◆ Try it: Check the data underneath for lines holding the word "concerne", and state only how many you find.
======== Material for this exercise ========
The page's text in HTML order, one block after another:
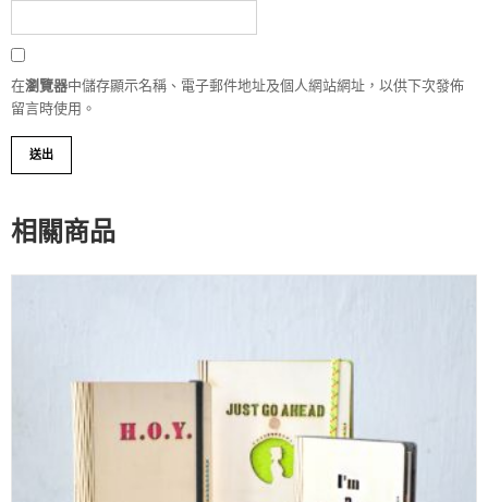
在瀏覽器中儲存顯示名稱、電子郵件地址及個人網站網址，以供下次發佈
留言時使用。
相關商品
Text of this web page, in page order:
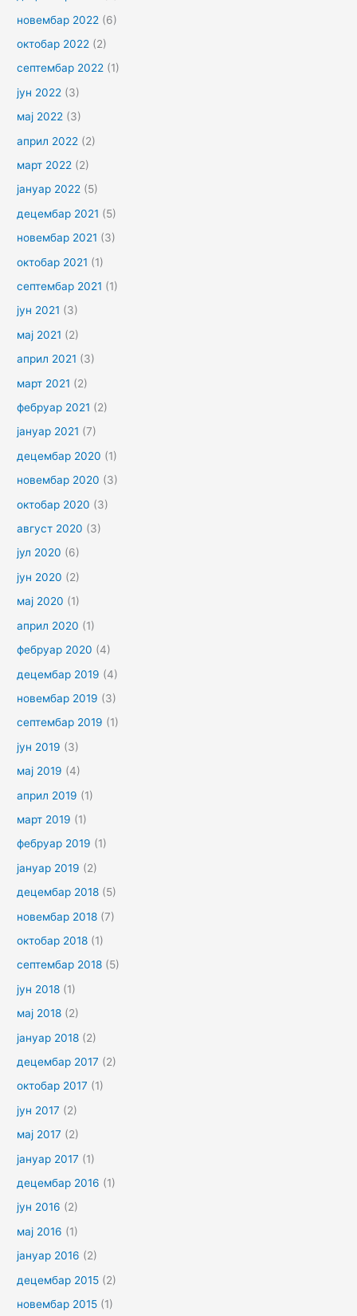
новембар 2022 (6)
октобар 2022 (2)
септембар 2022 (1)
јун 2022 (3)
мај 2022 (3)
април 2022 (2)
март 2022 (2)
јануар 2022 (5)
децембар 2021 (5)
новембар 2021 (3)
октобар 2021 (1)
септембар 2021 (1)
јун 2021 (3)
мај 2021 (2)
април 2021 (3)
март 2021 (2)
фебруар 2021 (2)
јануар 2021 (7)
децембар 2020 (1)
новембар 2020 (3)
октобар 2020 (3)
август 2020 (3)
јул 2020 (6)
јун 2020 (2)
мај 2020 (1)
април 2020 (1)
фебруар 2020 (4)
децембар 2019 (4)
новембар 2019 (3)
септембар 2019 (1)
јун 2019 (3)
мај 2019 (4)
април 2019 (1)
март 2019 (1)
фебруар 2019 (1)
јануар 2019 (2)
децембар 2018 (5)
новембар 2018 (7)
октобар 2018 (1)
септембар 2018 (5)
јун 2018 (1)
мај 2018 (2)
јануар 2018 (2)
децембар 2017 (2)
октобар 2017 (1)
јун 2017 (2)
мај 2017 (2)
јануар 2017 (1)
децембар 2016 (1)
јун 2016 (2)
мај 2016 (1)
јануар 2016 (2)
децембар 2015 (2)
новембар 2015 (1)
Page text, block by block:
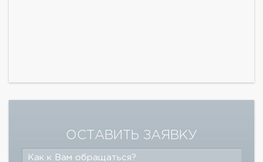
ОСТАВИТЬ ЗАЯВКУ
Как к Вам обращаться?
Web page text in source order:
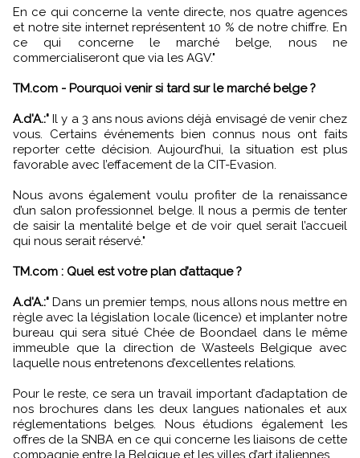
En ce qui concerne la vente directe, nos quatre agences
et notre site internet représentent 10 % de notre chiffre. En
ce qui concerne le marché belge, nous ne
commercialiseront que via les AGV."
TM.com - Pourquoi venir si tard sur le marché belge ?
A.d'A.:" Il y a 3 ans nous avions déjà envisagé de venir chez
vous. Certains événements bien connus nous ont faits
reporter cette décision. Aujourd’hui, la situation est plus
favorable avec l’effacement de la CIT-Evasion.
Nous avons également voulu profiter de la renaissance
d’un salon professionnel belge. Il nous a permis de tenter
de saisir la mentalité belge et de voir quel serait l’accueil
qui nous serait réservé."
TM.com : Quel est votre plan d’attaque ?
A.d'A.:" Dans un premier temps, nous allons nous mettre en
règle avec la législation locale (licence) et implanter notre
bureau qui sera situé Chée de Boondael dans le même
immeuble que la direction de Wasteels Belgique avec
laquelle nous entretenons d’excellentes relations.
Pour le reste, ce sera un travail important d’adaptation de
nos brochures dans les deux langues nationales et aux
réglementations belges. Nous étudions également les
offres de la SNBA en ce qui concerne les liaisons de cette
compagnie entre la Belgique et les villes d’art italiennes.
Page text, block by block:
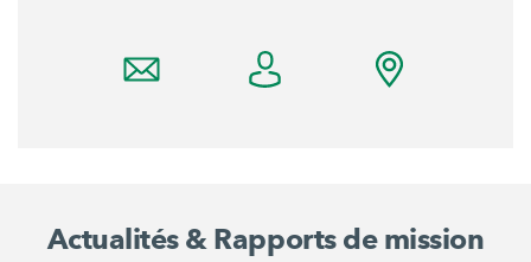
Actualités & Rapports de mission
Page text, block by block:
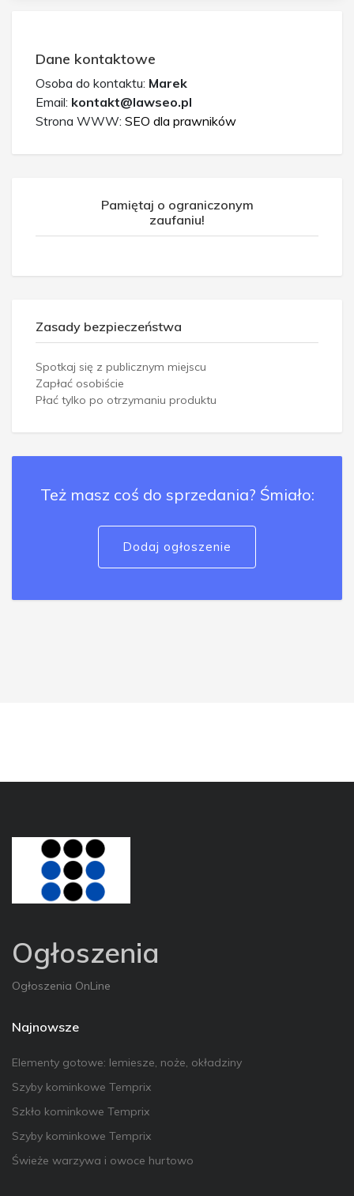
Dane kontaktowe
Osoba do kontaktu: Marek
Email: kontakt@lawseo.pl
Strona WWW: SEO dla prawników
Pamiętaj o ograniczonym
zaufaniu!
Zasady bezpieczeństwa
Spotkaj się z publicznym miejscu
Zapłać osobiście
Płać tylko po otrzymaniu produktu
Też masz coś do sprzedania? Śmiało:
Dodaj ogłoszenie
Ogłoszenia
Ogłoszenia OnLine
Najnowsze
Elementy gotowe: lemiesze, noże, okładziny
Szyby kominkowe Temprix
Szkło kominkowe Temprix
Szyby kominkowe Temprix
Świeże warzywa i owoce hurtowo
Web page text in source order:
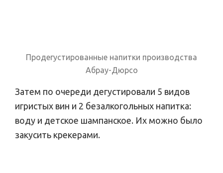
Продегустированные напитки производства
Абрау-Дюрсо
Затем по очереди дегустировали 5 видов
игристых вин и 2 безалкогольных напитка:
воду и детское шампанское. Их можно было
закусить крекерами.
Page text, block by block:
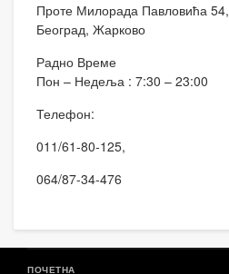
Проте Милорада Павловића 54,
Београд, Жарково
Радно Време
Пон – Недеља : 7:30 – 23:00
Телефон:
011/61-80-125,
064/87-34-476
ПОЧЕТНА
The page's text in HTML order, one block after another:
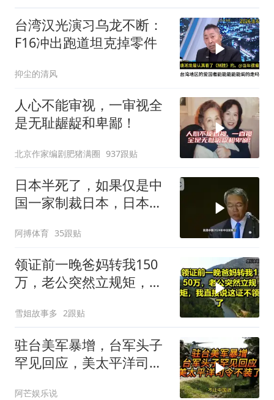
========
◆ Answer to this task: 3